Because How to Talk… was first published over thirty years ago, I found many of the philosophies and parenting strategies it suggested to be fairly commonsensical. The book primarily promotes empathy with children, encouraging parents to acknowledge their child’s feelings rather than dismissing or ridiculing them. This seems like a parenting philosophy that is more mainstream now than it might have been in 1980, and it has been reinforced over the years in educational television programming like “Mister Rogers’ Neighborhood,” “Sesame Street,” etc.

But while much of the book seemed fairly straightforward and self-evident, the authors pointed out a few things that well-meaning parents often do that might undermine their children’s feelings without ever even knowing it. For example:

  1. Parents often try to reassure their children by saying, “You’re alright!” or, “It’s okay!” if a child falls or encounters a minor mishap. While parents are trying to diffuse the situation and cheer up the child, he or she may not feel alright, and parents may seem unsympathetic. Instead, the book suggests acknowledging the child’s feelings and letting them know that it’s alright to feel what they feel. The parent could instead say, “Oh, you fell and scraped your knee. That looks like it hurt!” to a child asking for comfort and reassurance. Expressing sympathy builds trust from the child to the parent. Another pitfall that well-meaning parents sometimes fall into is immediately turning the situation into a teaching moment.
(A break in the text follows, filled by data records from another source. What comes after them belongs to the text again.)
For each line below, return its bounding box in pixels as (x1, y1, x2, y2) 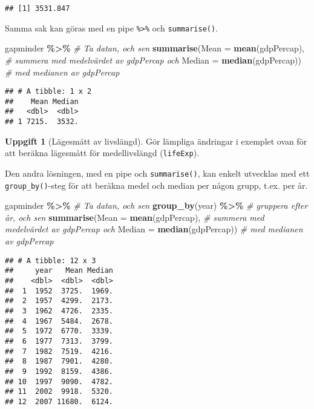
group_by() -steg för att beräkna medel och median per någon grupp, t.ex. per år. (5, 178, 308, 191)
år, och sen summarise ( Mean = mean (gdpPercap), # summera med (5, 211, 264, 223)
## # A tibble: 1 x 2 (5, 87, 92, 96)
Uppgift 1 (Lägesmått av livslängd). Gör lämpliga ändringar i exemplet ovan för (5, 134, 307, 147)
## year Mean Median (5, 266, 113, 275)
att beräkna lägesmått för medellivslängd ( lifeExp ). (5, 146, 200, 159)
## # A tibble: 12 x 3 (5, 256, 96, 265)
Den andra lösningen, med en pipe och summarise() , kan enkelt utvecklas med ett (5, 166, 310, 179)
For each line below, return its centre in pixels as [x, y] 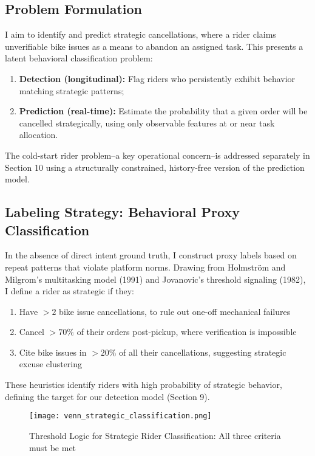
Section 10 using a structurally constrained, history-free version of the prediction [155, 167]
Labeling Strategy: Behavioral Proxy [122, 212]
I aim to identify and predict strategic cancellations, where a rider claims [141, 34]
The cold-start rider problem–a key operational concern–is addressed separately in [157, 155]
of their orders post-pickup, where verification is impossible [187, 332]
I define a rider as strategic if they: [69, 291]
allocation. [39, 135]
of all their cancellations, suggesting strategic [203, 352]
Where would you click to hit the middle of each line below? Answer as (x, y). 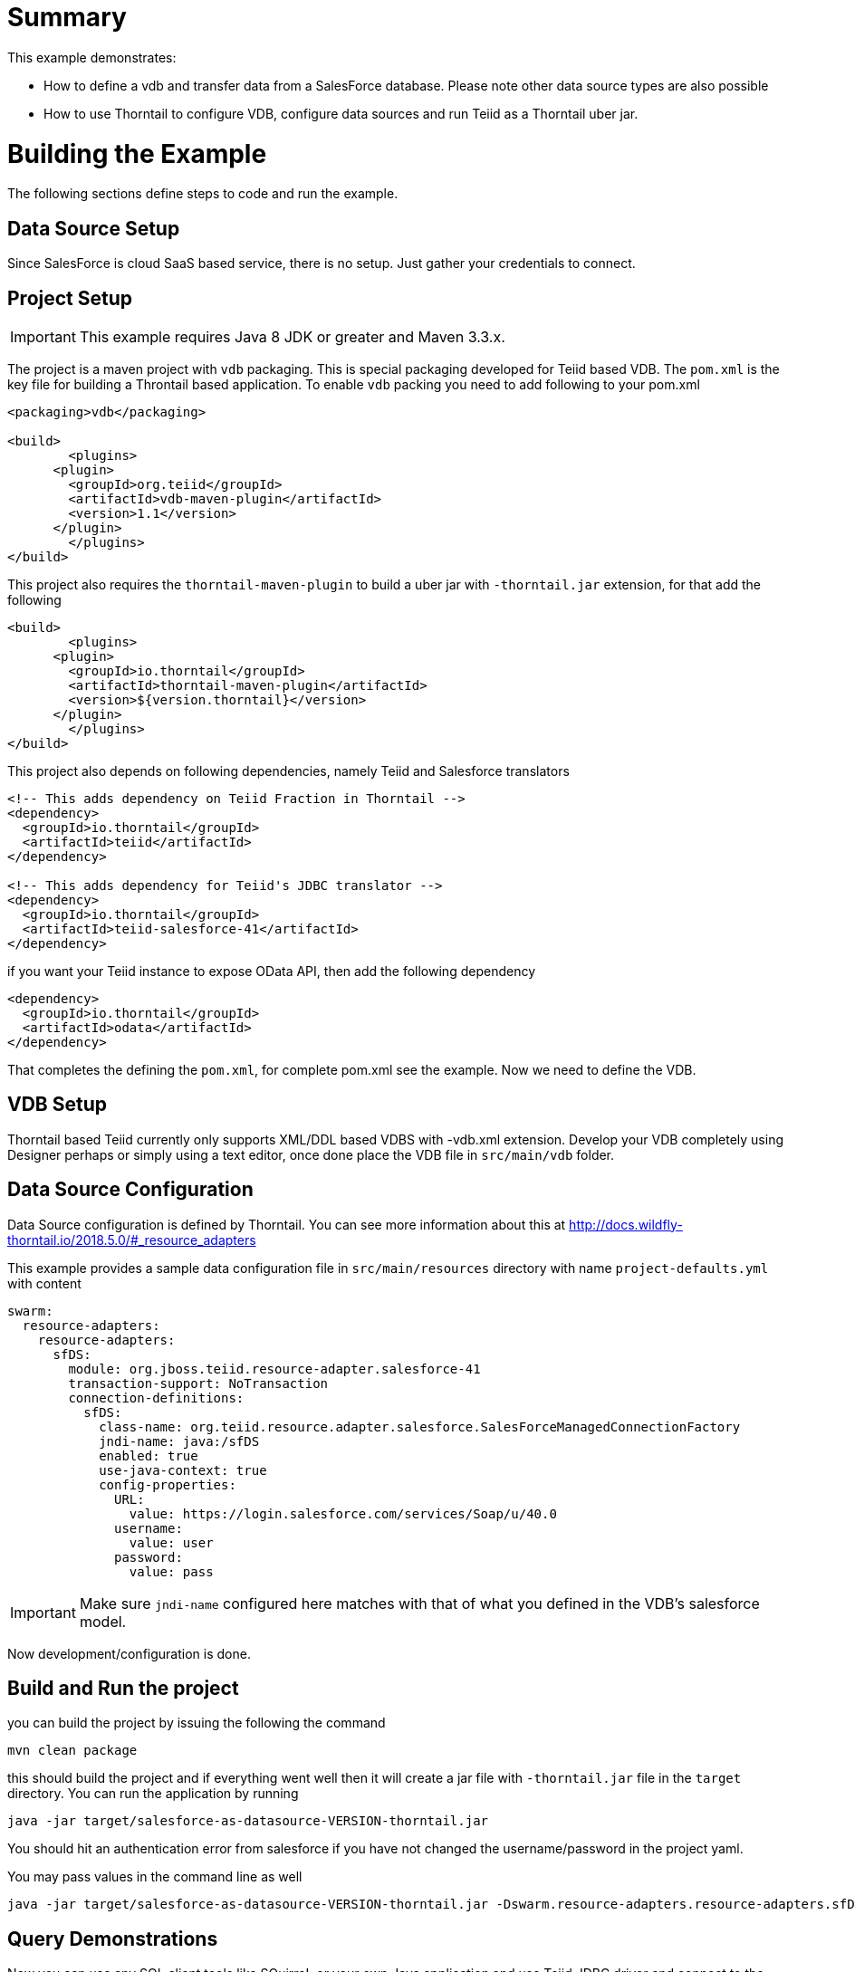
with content (44, 1283)
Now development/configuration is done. (129, 1653)
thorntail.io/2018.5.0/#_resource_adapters (132, 1240)
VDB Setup (57, 1105)
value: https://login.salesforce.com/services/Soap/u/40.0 (343, 1513)
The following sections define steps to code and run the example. (203, 194)
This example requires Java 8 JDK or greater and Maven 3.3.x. (292, 336)
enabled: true (149, 1455)

While our impulse might be to immediately say, “This is why I told you not to run on the sidewalk,” kids can perceive that you haven’t “heard” their distress.
  2. Parents often try to solve a problem or resolve a conflict on behalf of their child, rather than giving children the tools to do it themselves. This is a problem we face a lot in my house, where my kids are struggling to assert their own autonomy but lack the skill to do everything by themselves. Rather than jumping in to help by saying, “Here, let me open that for you,” the authors suggest showing respect for the effort and tools for success, by saying, “It can be hard to open a jar. Sometimes it helps to tap the lid gently on the counter.”
  3. Parents can provide harmful praise. Instead of evaluating or categorizing your child, the book suggests describing what you see. If a child brings home a good grade on the spelling test, rather than saying, “What a smart boy you are!”, try describing what you see: “You put a lot of work into studying this week, and it really paid off!”

I found many parts of the book to be helpful, and I’ve been working over the last few weeks to put some of them into action. As the mom of two-year-olds, it can be challenging at times. My kids aren’t quite old enough to understand cooperation and collaboration, and because frustrating moments come about pretty frequently in our house, I don’t always have the wherewithal to think through my initial (often negative) response and replace it with something more constructive. I did find myself asking myself, “Okay, but what happens when THAT doesn’t work?” as I read through the suggestions and examples.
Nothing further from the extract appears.